Disclaimer: The Lightning Bug in no way advocates the use of illicit films for recreational use. All films prescribed by the Bug have been tested on willing moon subjects and approved for the general consumption. Also please stay away from the brown laser disks. That is all.

Whew, glad that out of the way. Good evening moonies. Tonight's  film features the heavy use of drugs. That's right the Bug's in the drugs, can you dig it! It comes from an era of peace and love in 1968 when you had to wear flowers in your hair and people thought you might just be able to smoke banana peels. The Beatles' Sgt. Pepper album had just been released, and kids everywhere were tuning in, turning on, and dropping out. I suppose a good many of them were also dropping in... to the local theater that is, and the king of B-Movies, Roger Corman wanted to turn the kids on to this flick.

The Trip (1968) starring Peter Fonda, Bruce Dern, and Dennis Hopper. Directed by Roger Corman.

Yes everything is groovy in 1968, well, almost everything. Seems commercial director Paul Groves (Fonda) is unhappy with his life. His wife is divorcing him and he's looking all around for meaning. So he goes to his friend John (Bruce Dern) to hook him up with some LSD which John does by getting it from Max (Dennis Hopper). They go back to John's place, and Paul drops his acid and lays back blindfolded as pretty colors swirl all around his eyes. Its getting to be a pretty groovy place in here. John is Paul's babysitter. He serves him drinks and gives him oranges to play with and turns on some music for him, but Paul is not all there anymore.

Paul is having some real vivid full 3-D interactive hallucinations. He's running along a rocky beach, over sand dunes, having a psychedelic love scene, or being offered a drink by a kindly dwarf. He sees his ex-wife sometimes and often a girl, Glenn,  he met at the drug house. He comes in and out of these visions and during the out parts is where the movie actually captures some realism. Paul seems almost childlike in his wonder of the world, and also realistically John seems a bit amused by his tripping friend. Sadly those parts are few and far between, but I suppose its for the best. Having had to listen to someone on acid babble for hours, I can attest it wouldn't make a good film.

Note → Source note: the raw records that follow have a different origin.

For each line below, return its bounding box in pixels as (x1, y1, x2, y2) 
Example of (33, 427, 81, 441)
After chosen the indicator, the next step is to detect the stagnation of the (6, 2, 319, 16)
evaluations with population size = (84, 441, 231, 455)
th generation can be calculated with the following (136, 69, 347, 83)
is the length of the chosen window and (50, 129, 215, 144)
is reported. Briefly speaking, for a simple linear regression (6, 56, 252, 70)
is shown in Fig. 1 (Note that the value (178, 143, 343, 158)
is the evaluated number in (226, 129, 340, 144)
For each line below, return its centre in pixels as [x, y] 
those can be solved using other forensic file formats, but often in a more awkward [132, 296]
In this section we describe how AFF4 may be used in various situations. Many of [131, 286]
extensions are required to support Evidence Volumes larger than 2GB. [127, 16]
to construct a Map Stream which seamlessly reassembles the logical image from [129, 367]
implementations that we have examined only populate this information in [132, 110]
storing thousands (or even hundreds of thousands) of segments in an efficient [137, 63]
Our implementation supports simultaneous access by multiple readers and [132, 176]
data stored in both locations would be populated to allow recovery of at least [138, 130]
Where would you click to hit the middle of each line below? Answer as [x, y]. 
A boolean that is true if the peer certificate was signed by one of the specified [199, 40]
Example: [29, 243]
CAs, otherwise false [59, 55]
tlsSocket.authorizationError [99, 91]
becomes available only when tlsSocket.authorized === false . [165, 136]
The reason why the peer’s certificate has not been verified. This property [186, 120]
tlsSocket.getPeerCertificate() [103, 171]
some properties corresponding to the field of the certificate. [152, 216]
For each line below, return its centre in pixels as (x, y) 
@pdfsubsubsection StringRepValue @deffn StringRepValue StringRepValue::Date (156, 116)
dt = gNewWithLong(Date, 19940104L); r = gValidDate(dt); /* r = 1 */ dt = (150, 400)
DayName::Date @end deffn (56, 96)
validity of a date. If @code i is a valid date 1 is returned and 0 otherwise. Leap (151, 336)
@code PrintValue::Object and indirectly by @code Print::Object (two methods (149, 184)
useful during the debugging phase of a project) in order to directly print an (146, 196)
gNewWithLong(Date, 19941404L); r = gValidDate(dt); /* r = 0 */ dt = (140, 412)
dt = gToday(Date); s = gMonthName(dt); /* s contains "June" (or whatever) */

Of course, Paul's trip is not all moonbeams and rainbows and soon he hits a bad part of his trip where horse riders looking like dollar store Ringwraiths chase him into a haunted house where he discovers his body hung up inside and also seems to be burnt alive. Yeah, doesn't make much sense, but I suppose that's the point of it though. It goes on like that for ages with Dennis Hopper showing up in Paul's hallucination to judge his life and to also show Paul pictures of everyday things which Paul says makes him feel like "everything is familiar, but I feel separate." Of all the statements in the film, this one to me seems the most accurate about the depersonalizing effects of LSD.

The film drags on with Paul getting more paranoid to the point where he thinks that John has been killed and leaves the house. He wanders all over town meeting a little girl, a lady in a laundrette, and ending up in a hippy bar. From there he goes and seeks out Max who doesn't want him there since Paul thinks that the cops are after him. Soon after it ends up in a denouement that doesn't really sum anything up or provide resolution to the story.

I had looked forward for years to watch this one, and perhaps my expectations were too high. Some of the psychedelic footage was fun to look at, but there was so much of it that be became very boring. The script for the film was written by Jack Nicholson and of course in 1969 Jack, Dennis, and Peter would team up again for much better results in Easy Rider. It's an interesting drug movie in that, at the time, I don't know how many were made that didn't show drugs in a negative light (i.e. Reefer Madness). Tripping acid has been something I have seen many times in movies, and it's never able to be captured with any kind of accuracy. If you want to see a fairly interesting try, then give it a shot. It's not a bad flick, not groovy, not a bummer, just alright, man.